El escándalo lo perseguía, sobre todo porque corrían rumores por el plató de que había mantenido una aventura con su estrella, menor de edad, desde su primera película juntos. Lane lo negó, aunque no ocultaba sus maneras de playboy, asistiendo a todas las fiestas de Los Ángeles y Las Vegas y dejando un rastro de fotografías suyas con jóvenes aspirantes a actrices colgadas del brazo.

Y después, la gran desaparición.

Por lo que Stride sabía, había ocurrido en 1967. Lane abandonó Hollywood y se trasladó a Canadá, y básicamente se evaporó de la escena pública. Desde la distancia, siguió trabajándose su reputación de pez gordo. Durante las tres décadas siguientes, seleccionó y financió una serie de éxitos apabullantes, pasando hábilmente de la comedia al drama a medida que cambiaban los gustos del público. Nunca volvió a dirigir, al menos por lo que sabía Stride, sino que se convirtió en una gran influencia, un fabricante de estrellas, sin volver a poner nunca un solo pie fuera de su finca en la Columbia Británica. Era el productor ejecutivo de dos de las veinte películas que habían dado mayores rendimientos en la historia.

Su celo por la privacidad se volvió casi obsesivo. Los actores y directores que lo conocían firmaban acuerdos de confidencialidad. Al igual que Howard Hughes, parecía llevar su imperio básicamente por teléfono. Stride no encontró ni una sola fotografía suya de los últimos veinte años. Corrían rumores sobre una enfermedad que lo habría dejado confinado a una silla de ruedas y sobre una degeneración facial que habría devastado su rostro, en otros tiempos hermoso y juvenil… y parecido al de MJ, reconoció Stride al ver las fotos antiguas de Walker. También corrían rumores sobre un escándalo que lo había llevado a dejar el país. Pero por lo que él sabía, nadie había levantado la liebre y descubierto la verdadera historia.

A principios de los ochenta se casó con una joven actriz, después de que ella se presentase a la prueba para un papel en una película de ciencia ficción que él financiaba. No consiguió el personaje, pero sí a Walker, y dos años más tarde nació MJ. No se habían hecho públicos los detalles de la relación entre Walker y su esposa veinteañera, pero en algún momento la cosa se puso muy fea. Stride encontró nuevos artículos a partir de 1990 sobre el suicidio de la mujer. No hubo ninguna ceremonia, ni fotografías de un Walker Lane apenado, ni un solo comentario en público. Como si no hubiera existido.

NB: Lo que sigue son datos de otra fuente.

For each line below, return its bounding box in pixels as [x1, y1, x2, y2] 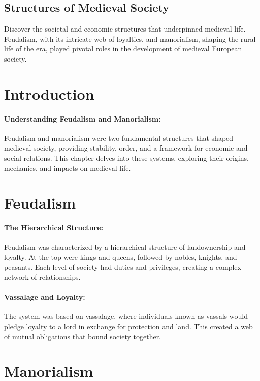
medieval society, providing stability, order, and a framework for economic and [4, 142, 248, 153]
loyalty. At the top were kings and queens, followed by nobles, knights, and [4, 251, 237, 262]
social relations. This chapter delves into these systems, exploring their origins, [4, 152, 249, 163]
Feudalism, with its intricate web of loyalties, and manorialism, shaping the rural [4, 33, 256, 44]
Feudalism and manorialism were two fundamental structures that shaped [4, 132, 234, 143]
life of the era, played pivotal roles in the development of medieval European [4, 43, 242, 54]
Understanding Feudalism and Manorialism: [4, 113, 161, 124]
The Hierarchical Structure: [4, 222, 103, 233]
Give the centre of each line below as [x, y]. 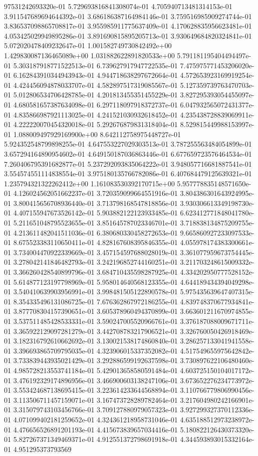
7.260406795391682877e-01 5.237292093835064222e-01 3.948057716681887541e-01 [128, 163]
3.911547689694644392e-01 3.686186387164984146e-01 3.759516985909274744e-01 [128, 16]
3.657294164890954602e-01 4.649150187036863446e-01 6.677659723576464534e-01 [128, 153]
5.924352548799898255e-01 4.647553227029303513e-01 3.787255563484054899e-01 [128, 144]
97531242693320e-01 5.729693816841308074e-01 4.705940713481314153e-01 [118, 6]
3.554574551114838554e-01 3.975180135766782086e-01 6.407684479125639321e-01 [128, 174]
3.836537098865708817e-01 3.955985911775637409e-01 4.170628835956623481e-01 [128, 26]
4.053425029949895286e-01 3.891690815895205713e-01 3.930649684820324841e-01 [128, 35]
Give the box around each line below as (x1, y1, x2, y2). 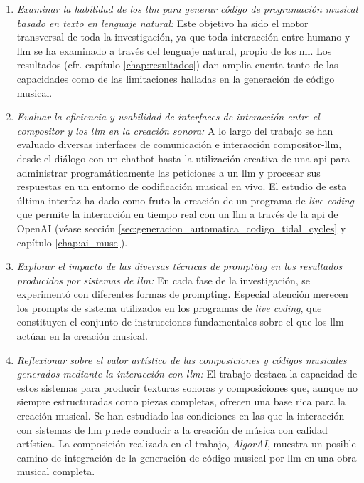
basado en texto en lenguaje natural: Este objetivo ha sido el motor (16, 15, 309, 30)
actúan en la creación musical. (16, 328, 148, 343)
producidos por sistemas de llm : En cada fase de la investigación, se (16, 272, 311, 287)
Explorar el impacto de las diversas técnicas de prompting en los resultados (16, 259, 343, 274)
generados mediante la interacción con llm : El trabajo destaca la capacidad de (16, 366, 358, 381)
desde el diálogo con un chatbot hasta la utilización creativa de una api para (16, 150, 350, 165)
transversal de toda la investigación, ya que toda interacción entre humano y (16, 29, 350, 44)
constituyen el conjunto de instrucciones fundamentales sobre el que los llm (16, 314, 344, 329)

Stride no pudo encontrar ninguna prueba de que Lane hubiera concedido una entrevista en décadas. No era una buena señal: no esperaba que un hombre así estuviera dispuesto a hablar de todos sus secretos padre-hijo con un detective de la policía de Las Vegas.

—¿Estás preparado para tu cara a cara? —preguntó Amanda, dejándose caer en la silla.

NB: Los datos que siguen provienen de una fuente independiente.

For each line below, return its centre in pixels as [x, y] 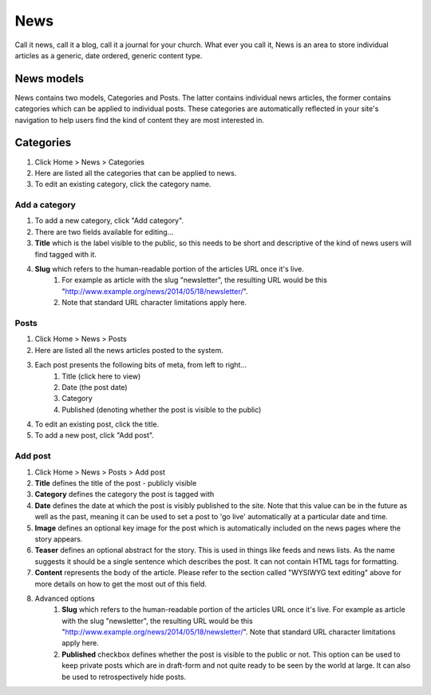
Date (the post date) [95, 387]
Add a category [45, 205]
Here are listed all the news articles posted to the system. [129, 350]
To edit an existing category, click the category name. [123, 185]
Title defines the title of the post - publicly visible [116, 483]
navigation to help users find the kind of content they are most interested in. [140, 120]
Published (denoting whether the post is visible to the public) [162, 409]
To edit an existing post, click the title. [97, 424]
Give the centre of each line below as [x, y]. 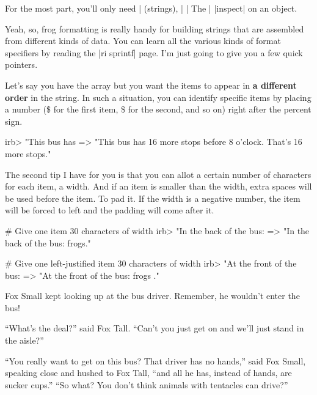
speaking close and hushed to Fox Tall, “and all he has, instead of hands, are [148, 373]
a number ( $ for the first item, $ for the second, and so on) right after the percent [158, 109]
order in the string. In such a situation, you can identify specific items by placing [158, 97]
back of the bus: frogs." [48, 242]
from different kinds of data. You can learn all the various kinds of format [143, 41]
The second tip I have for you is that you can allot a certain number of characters [158, 174]
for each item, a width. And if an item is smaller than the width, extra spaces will [158, 186]
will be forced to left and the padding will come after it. [110, 210]

Se la veía limpia y descansada, cosa que le hizo sentirse viejo. Había acompañado a Serena a McCarran para coger un vuelo temprano a Reno, y dos tazas de café no habían bastado para disipar la bruma de su cabeza. Por otra parte, aún sentía en su cuerpo el placentero dolor de la apretada y sudorosa sesión de sexo con Serena, hacía unas horas.

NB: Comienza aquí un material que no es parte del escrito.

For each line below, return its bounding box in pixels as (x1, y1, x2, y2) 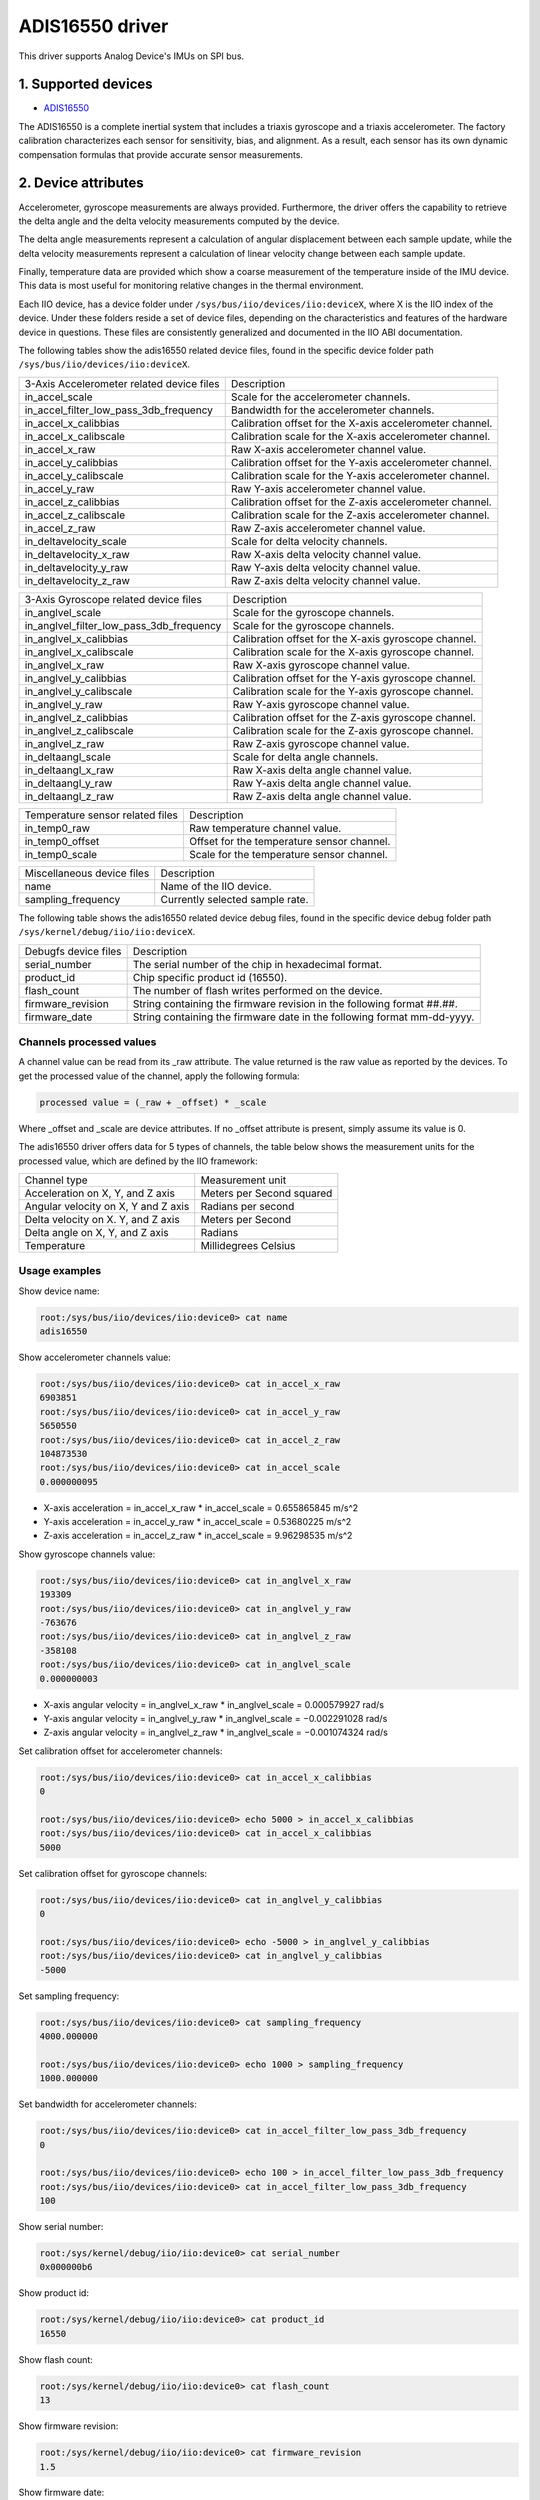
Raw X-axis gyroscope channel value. (232, 658, 410, 672)
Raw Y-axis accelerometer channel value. (230, 481, 426, 495)
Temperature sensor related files (24, 808, 179, 822)
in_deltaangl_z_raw (24, 789, 115, 803)
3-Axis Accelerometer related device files (24, 376, 220, 390)
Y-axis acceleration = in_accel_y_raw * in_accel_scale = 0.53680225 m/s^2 (43, 1516, 352, 1528)
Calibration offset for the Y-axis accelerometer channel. (230, 455, 492, 469)
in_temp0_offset (24, 834, 100, 848)

—Tendré suerte si responde a mi llamada —dijo Stride.

—No deja de ser un padre cuyo hijo ha muerto. Debe de estar ansioso por descubrir lo que ha pasado.

Stride se encogió de hombros.

—Tal vez. Parece ser que Sawhill prácticamente tuvo que rogarle al gobernador para conseguir el teléfono de Lane. Nadie quiere que haga esta llamada.

—Excepto yo, que quiero oír cómo suena ese tío tan importante. Así que hazla.

—Vayamos a una sala de reuniones.

Ocuparon un despacho pequeño y sin ventanas y cerraron la puerta tras de sí. Stride había traído otra taza de café y Amanda una rosquilla y un vaso de zumo de naranja. Se sentaron a ambos lados de la mesa de reuniones y Stride arrastró el teléfono hacia él. Amanda tenía un bloc amarillo delante. Él pulsó la tecla de manos libres y marcó el número.

Creyó que tendría que pasar por cinco abogados y secretarias, asistentes personales y ayudantes jefes. Sin embargo, casi de inmediato, el propio tipo contestó a su teléfono.

—Walker Lane.

Su voz sonaba exactamente como la que habían oído en el contestador automático del apartamento de MJ, sólo que llana, carente del tono suplicante y emotivo. Era una voz terrible, descarnada como papel de lija; un viejo sabueso intentando ladrar como un perro feroz en la flor de la vida.

Stride no pudo evitar pensar en la foto que había encontrado de Walker Lane en los sesenta: absurdamente alto, con una mata de pelo rubio y gafas de Clark Kent. Engreído, como si el mundo fuese a ser suyo algún día, cosa que hoy no estaba lejos de la realidad. Pero el precio que había pagado estaba esculpido en su voz.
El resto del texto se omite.